2️⃣ 22. Muszę odzyskać to, co moje

1.7K 129 18
                                    

Adrian

Otworzyłem oczy, słysząc natarczywe pukanie do drzwi. Gdzie do diabła podziewa się Bugajczyk?

Wygrzebałem się z pościeli i powolnym krokiem ruszyłem otworzyć. Picie w samotności nie było najlepszym pomysłem. Jak to mówią kac morderca, nie ma serca.

— Zabije cię chu... — W drzwiach stała wściekła Angela. — Adrian? Co ty tu robisz? Nie powinieneś być w szpitalu?

— Może tak, może nie. Czego chcesz?

— Przyszłam do Igora.

— Do skurwiela, który próbował się do ciebie dobierać? — Uniosłem brew i zaśmiałem się cicho. Co za tupet. Odważnie.

— Wpakował mnie w kłopoty!

— Nie krzycz. — Zmarszczyłem brwi. Trochę szacunku dla cierpiących. — Trzeba było nie podrzucać prochów. Nie miałabyś wtedy najmniejszych problemów.

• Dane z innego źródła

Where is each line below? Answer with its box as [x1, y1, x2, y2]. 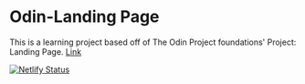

— Potrzebuje twojej pomocy.

— Pomocy? Dziewczyno, myślisz, że po tym co zrobiłaś, ja ci pomogę?

— Przecież mnie kochasz. — Zaśmiała się. — Ale tak. Myślę, że mi pomożesz. A mianowicie będziesz zeznawać przeciwko Igorowi.

— Ty chyba masz coś z głową. Serio. Jeśli już mam zeznawać, to tylko i wyłącznie przeciwko tobie.

— Pozwolisz żeby mnie zamknęli? Matkę twojego dziecka?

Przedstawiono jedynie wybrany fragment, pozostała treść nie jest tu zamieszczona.